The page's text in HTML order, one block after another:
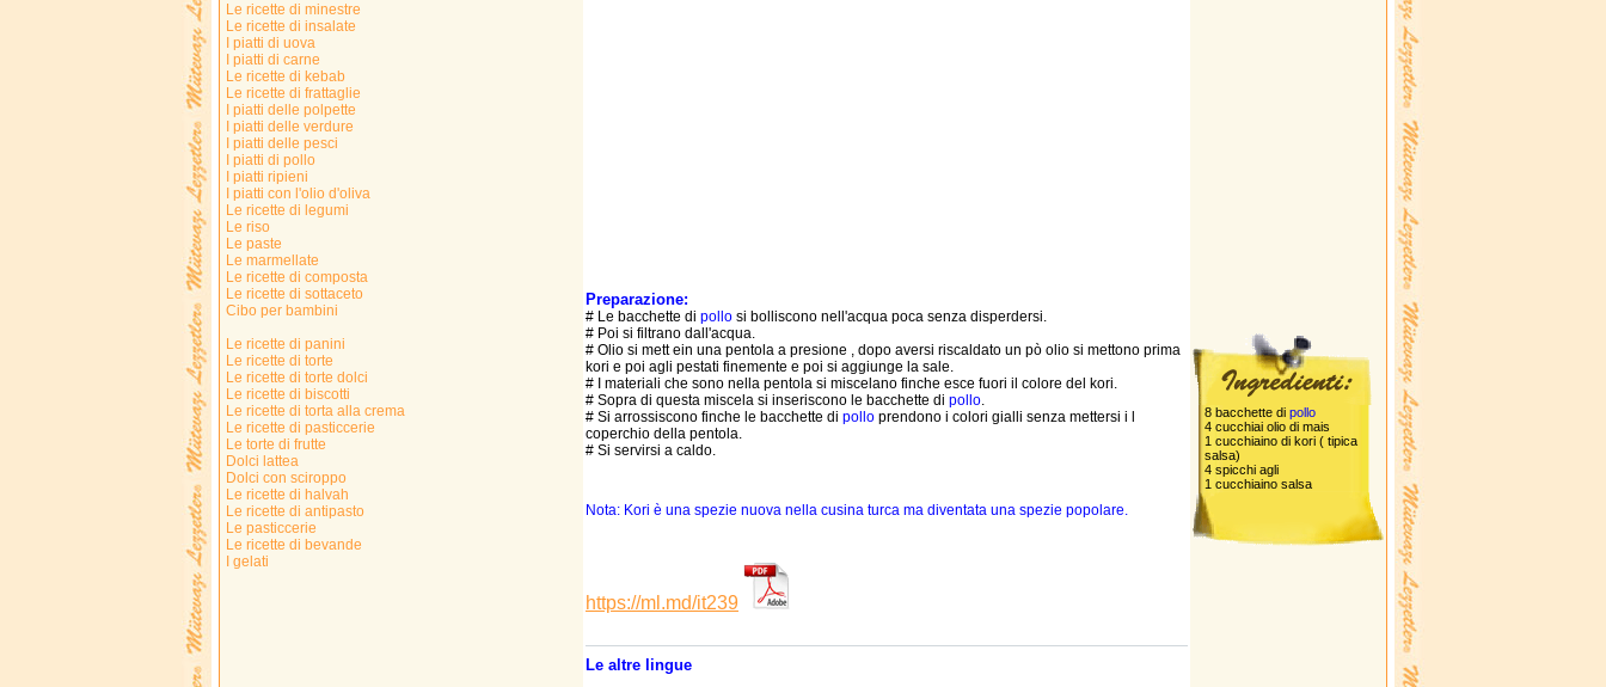
Le ricette di minestre
Le ricette di insalate
I piatti di uova
I piatti di carne
Le ricette di kebab
Le ricette di frattaglie
I piatti delle polpette
I piatti delle verdure
I piatti delle pesci
I piatti di pollo
I piatti ripieni
I piatti con l'olio d'oliva
Le ricette di legumi
Le riso
Le paste
Le marmellate
Le ricette di composta
Le ricette di sottaceto
Cibo per bambini
Le ricette di panini
Le ricette di torte
Le ricette di torte dolci
Le ricette di biscotti
Le ricette di torta alla crema
Le ricette di pasticcerie
Le torte di frutte
Dolci lattea
Dolci con sciroppo
Le ricette di halvah
Le ricette di antipasto
Le pasticcerie
Le ricette di bevande
I gelati
Preparazione:
# Le bacchette di pollo si bolliscono nell'acqua poca senza disperdersi.
# Poi si filtrano dall'acqua.
# Olio si mett ein una pentola a presione , dopo aversi riscaldato un pò olio si mettono prima
kori e poi agli pestati finemente e poi si aggiunge la sale.
# I materiali che sono nella pentola si miscelano finche esce fuori il colore del kori.
# Sopra di questa miscela si inseriscono le bacchette di pollo.
# Si arrossiscono finche le bacchette di pollo prendono i colori gialli senza mettersi i l
coperchio della pentola.
# Si servirsi a caldo.
Nota: Kori è una spezie nuova nella cusina turca ma diventata una spezie popolare.
https://ml.md/it239
Le altre lingue
8 bacchette di pollo
4 cucchiai olio di mais
1 cucchiaino di kori ( tipica
salsa)
4 spicchi agli
1 cucchiaino salsa
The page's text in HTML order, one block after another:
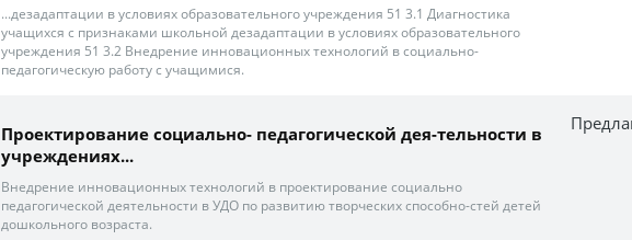
...дезадаптации в условиях образовательного учреждения 51 3.1 Диагностика
учащихся с признаками школьной дезадаптации в условиях образовательного
учреждения 51 3.2 Внедрение инновационных технологий в социально-
педагогическую работу с учащимися.
Проектирование социально- педагогической дея-тельности в
учреждениях...
Внедрение инновационных технологий в проектирование социально
педагогической деятельности в УДО по развитию творческих способно-стей детей
дошкольного возраста.
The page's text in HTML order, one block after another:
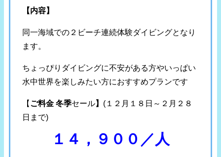
【内容】
同一海域での２ビーチ連続体験ダイビングとなり
ます。
ちょっぴりダイビングに不安がある方やいっぱい
水中世界を楽しみたい方におすすめプランです
【 ご料金 冬季セール】 (１２月１８日～２月２８
日まで)
１４，９００／人
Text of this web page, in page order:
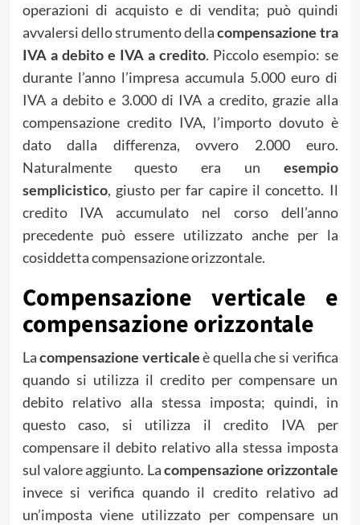
operazioni di acquisto e di vendita; può quindi
avvalersi dello strumento dellacompensazione tra
IVA a debito e IVA a credito. Piccolo esempio: se
durante l’anno l’impresa accumula 5.000 euro di
IVA a debito e 3.000 di IVA a credito, grazie alla
compensazione credito IVA, l’importo dovuto è
dato dalla differenza, ovvero 2.000 euro.
Naturalmente questo era un esempio
semplicistico, giusto per far capire il concetto. Il
credito IVA accumulato nel corso dell’anno
precedente può essere utilizzato anche per la
cosiddetta compensazione orizzontale.
Compensazione verticale e
compensazione orizzontale
Lacompensazione verticaleè quella che si verifica
quando si utilizza il credito per compensare un
debito relativo alla stessa imposta; quindi, in
questo caso, si utilizza il credito IVA per
compensare il debito relativo alla stessa imposta
sul valore aggiunto. Lacompensazione orizzontale
invece si verifica quando il credito relativo ad
un’imposta viene utilizzato per compensare un
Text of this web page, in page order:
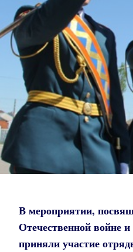
В мероприятии,
Отечественной войне
приняли участие
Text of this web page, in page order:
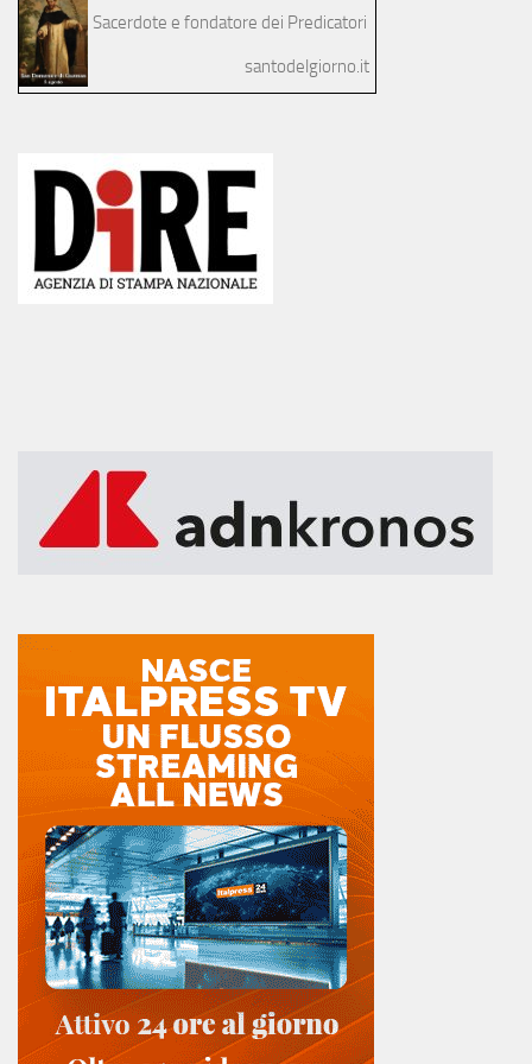
Sacerdote e fondatore dei Predicatori
santodelgiorno.it
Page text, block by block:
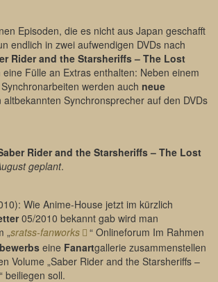
Episoden, die es nicht aus Japan geschafft
endlich in zwei aufwendigen DVDs nach
Rider and the Starsheriffs – The Lost
eine Fülle an Extras enthalten: Neben einem
werden auch neue
altbekannten Synchronsprecher auf den DVDs
Rider and the Starsheriffs – The Lost
geplant.
Wie Anime-House jetzt im kürzlich
05/2010 bekannt gab wird man
„sratss-fanworks
“ Onlineforum Im Rahmen
eine Fanartgallerie zusammenstellen
Volume „Saber Rider and the Starsheriffs –
beiliegen soll.
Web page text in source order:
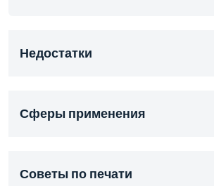
Недостатки
Сферы применения
Советы по печати
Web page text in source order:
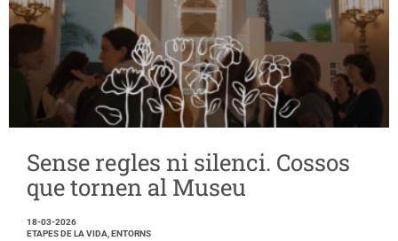
Sense regles ni silenci. Cossos
que tornen al Museu
18-03-2026
ETAPES DE LA VIDA, ENTORNS
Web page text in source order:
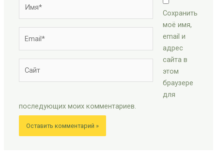
Сохранить
моё имя,
email и
адрес
сайта в
этом
браузере
для
последующих моих комментариев.
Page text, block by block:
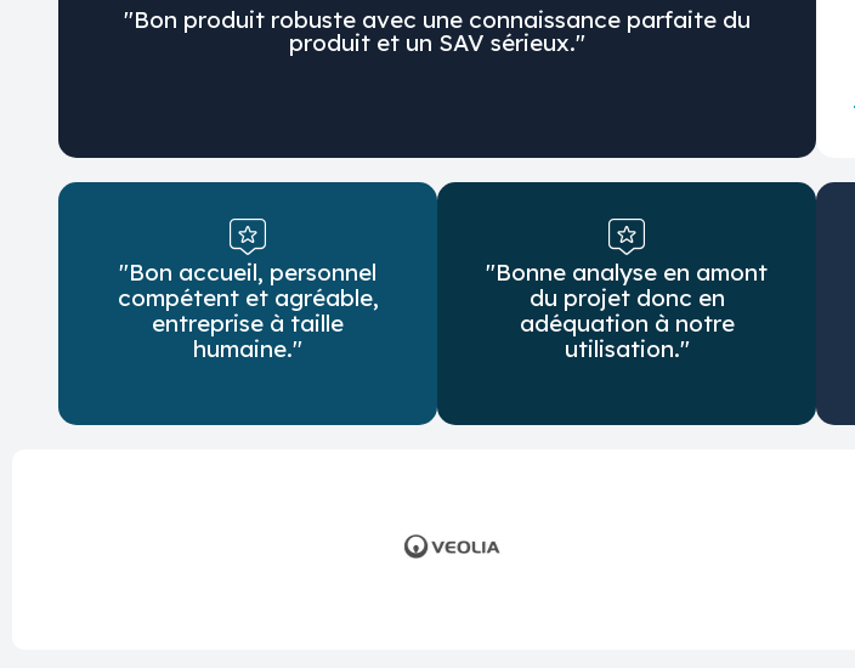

## Problem description
Reproduce each line of the records in which the word "quindi" appears.

## Answer for this exercise
operazioni di acquisto e di vendita; può quindi
debito relativo alla stessa imposta; quindi, in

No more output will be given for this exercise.